:: Data for review
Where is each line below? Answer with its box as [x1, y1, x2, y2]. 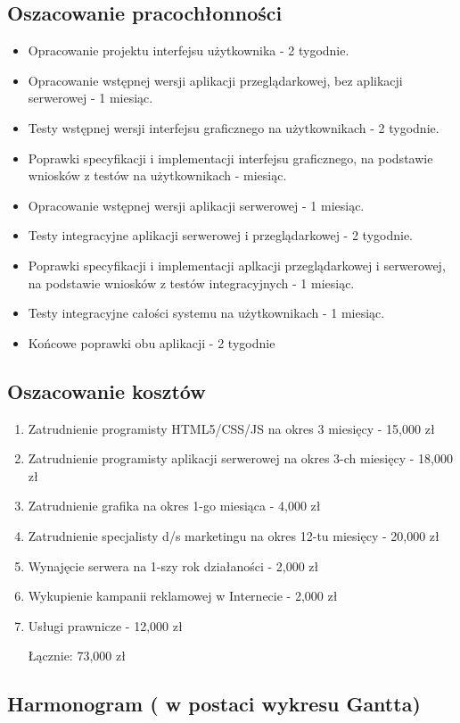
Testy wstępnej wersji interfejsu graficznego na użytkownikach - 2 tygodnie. [28, 118, 439, 137]
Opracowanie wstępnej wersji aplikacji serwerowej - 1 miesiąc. [28, 195, 365, 214]
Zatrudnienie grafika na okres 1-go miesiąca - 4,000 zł [28, 496, 321, 515]
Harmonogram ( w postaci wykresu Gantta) [7, 690, 421, 718]
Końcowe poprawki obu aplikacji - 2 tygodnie [28, 333, 275, 352]
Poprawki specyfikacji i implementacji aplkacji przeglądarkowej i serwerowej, [28, 255, 446, 274]
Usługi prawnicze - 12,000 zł [28, 616, 183, 635]
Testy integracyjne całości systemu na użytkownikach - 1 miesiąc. [28, 303, 385, 322]
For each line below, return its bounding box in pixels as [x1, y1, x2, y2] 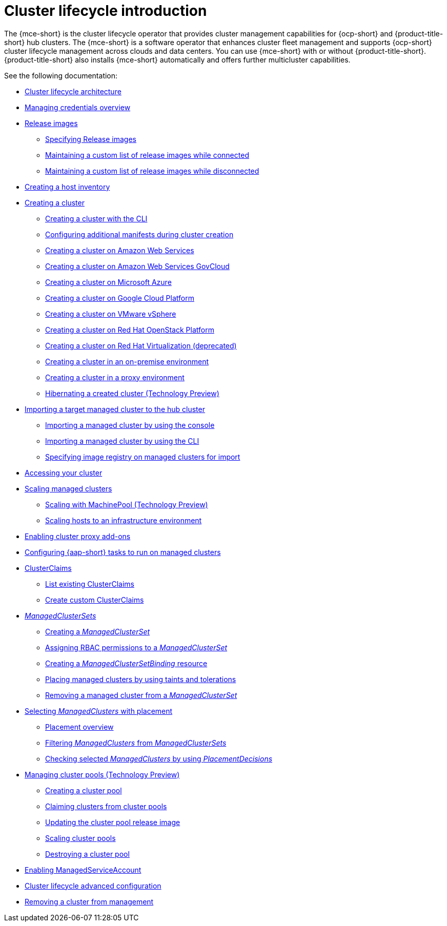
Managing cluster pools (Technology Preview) [25, 770, 180, 779]
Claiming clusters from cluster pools [45, 801, 167, 811]
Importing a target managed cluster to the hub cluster [25, 404, 205, 414]
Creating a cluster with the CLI [45, 214, 148, 223]
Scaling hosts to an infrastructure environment [45, 516, 202, 525]
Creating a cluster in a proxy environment [45, 373, 185, 382]
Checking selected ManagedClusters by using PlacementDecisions [45, 754, 273, 763]
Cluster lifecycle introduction [4, 2, 207, 19]
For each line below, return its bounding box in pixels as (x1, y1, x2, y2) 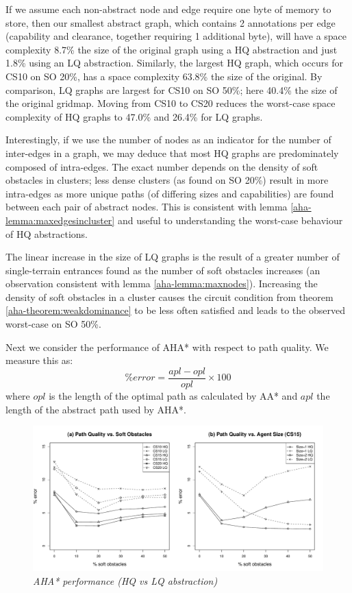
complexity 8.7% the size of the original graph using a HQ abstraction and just (5, 42, 338, 56)
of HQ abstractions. (5, 226, 88, 241)
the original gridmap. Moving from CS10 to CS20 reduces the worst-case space (5, 96, 336, 110)
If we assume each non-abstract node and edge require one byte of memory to (5, 2, 331, 16)
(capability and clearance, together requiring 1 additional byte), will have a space (5, 29, 347, 43)
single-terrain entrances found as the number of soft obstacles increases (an (5, 263, 320, 277)
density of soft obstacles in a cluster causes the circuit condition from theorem (5, 289, 334, 304)
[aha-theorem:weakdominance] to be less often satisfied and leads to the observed (5, 303, 345, 317)
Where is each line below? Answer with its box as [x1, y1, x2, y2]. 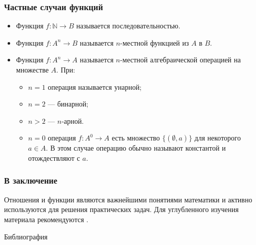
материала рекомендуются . [4, 214, 89, 224]
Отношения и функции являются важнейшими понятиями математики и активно [4, 194, 252, 204]
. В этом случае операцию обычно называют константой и [46, 143, 226, 153]
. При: [56, 64, 76, 75]
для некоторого [194, 132, 241, 143]
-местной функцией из [120, 37, 189, 48]
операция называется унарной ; [48, 81, 142, 92]
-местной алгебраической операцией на [120, 54, 241, 65]
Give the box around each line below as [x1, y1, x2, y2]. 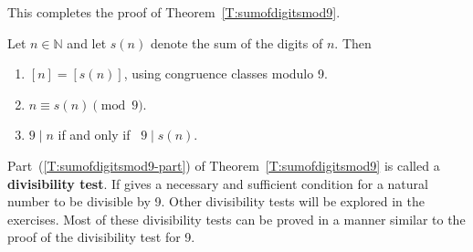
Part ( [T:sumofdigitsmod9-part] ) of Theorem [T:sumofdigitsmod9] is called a [7, 155, 440, 174]
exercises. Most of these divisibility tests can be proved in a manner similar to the [7, 209, 466, 228]
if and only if [58, 125, 131, 144]
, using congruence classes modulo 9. [123, 64, 328, 83]
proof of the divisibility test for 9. [7, 227, 195, 247]
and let [67, 33, 107, 52]
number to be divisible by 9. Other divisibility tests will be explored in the [7, 192, 426, 211]
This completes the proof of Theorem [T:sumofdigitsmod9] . [7, 3, 341, 21]
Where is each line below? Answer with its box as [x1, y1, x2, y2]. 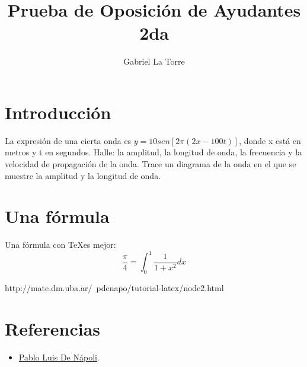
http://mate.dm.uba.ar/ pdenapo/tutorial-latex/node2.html [5, 282, 224, 294]
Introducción [5, 100, 111, 124]
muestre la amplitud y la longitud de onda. [5, 169, 161, 181]
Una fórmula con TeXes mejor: [5, 238, 116, 251]
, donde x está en [239, 134, 301, 146]
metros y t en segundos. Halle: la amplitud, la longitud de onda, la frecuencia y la [5, 146, 302, 158]
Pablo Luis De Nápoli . [18, 350, 100, 363]
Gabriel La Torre [123, 55, 185, 68]
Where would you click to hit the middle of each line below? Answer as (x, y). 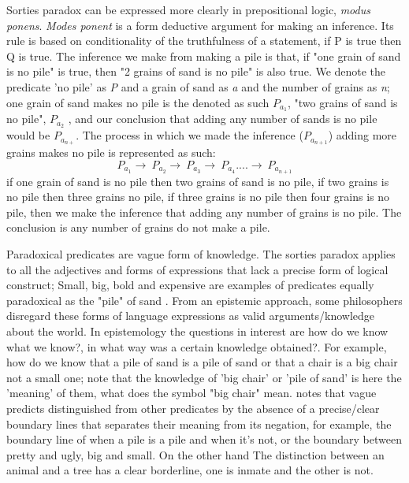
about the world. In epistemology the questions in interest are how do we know (197, 331)
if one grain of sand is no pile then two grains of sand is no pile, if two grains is (198, 181)
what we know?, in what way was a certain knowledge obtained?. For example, (197, 346)
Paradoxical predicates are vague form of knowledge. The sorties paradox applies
::::
Description of the task => Copy exactly, without pictures, the lines above from the one with "-местной алгебраической операцией" down to the one with "about the world.", inclusive.

Solution to this task =>
-местной алгебраической операцией на [120, 54, 241, 65]
Give the box around each line below as [x1, y1, x2, y2]. 
Part ( [T:sumofdigitsmod9-part] ) of Theorem [T:sumofdigitsmod9] is called a [7, 155, 440, 174]
exercises. Most of these divisibility tests can be proved in a manner similar to the [7, 209, 466, 228]
if and only if [58, 125, 131, 144]
, using congruence classes modulo 9. [123, 64, 328, 83]
proof of the divisibility test for 9. [7, 227, 195, 247]
and let [67, 33, 107, 52]
number to be divisible by 9. Other divisibility tests will be explored in the [7, 192, 426, 211]
This completes the proof of Theorem [T:sumofdigitsmod9] . [7, 3, 341, 21]
Where is each line below? Answer with its box as [x1, y1, x2, y2]. 
http://mate.dm.uba.ar/ pdenapo/tutorial-latex/node2.html [5, 282, 224, 294]
Introducción [5, 100, 111, 124]
muestre la amplitud y la longitud de onda. [5, 169, 161, 181]
Una fórmula con TeXes mejor: [5, 238, 116, 251]
, donde x está en [239, 134, 301, 146]
metros y t en segundos. Halle: la amplitud, la longitud de onda, la frecuencia y la [5, 146, 302, 158]
Pablo Luis De Nápoli . [18, 350, 100, 363]
Gabriel La Torre [123, 55, 185, 68]
Where would you click to hit the middle of each line below? Answer as (x, y). 
about the world. In epistemology the questions in interest are how do we know (197, 331)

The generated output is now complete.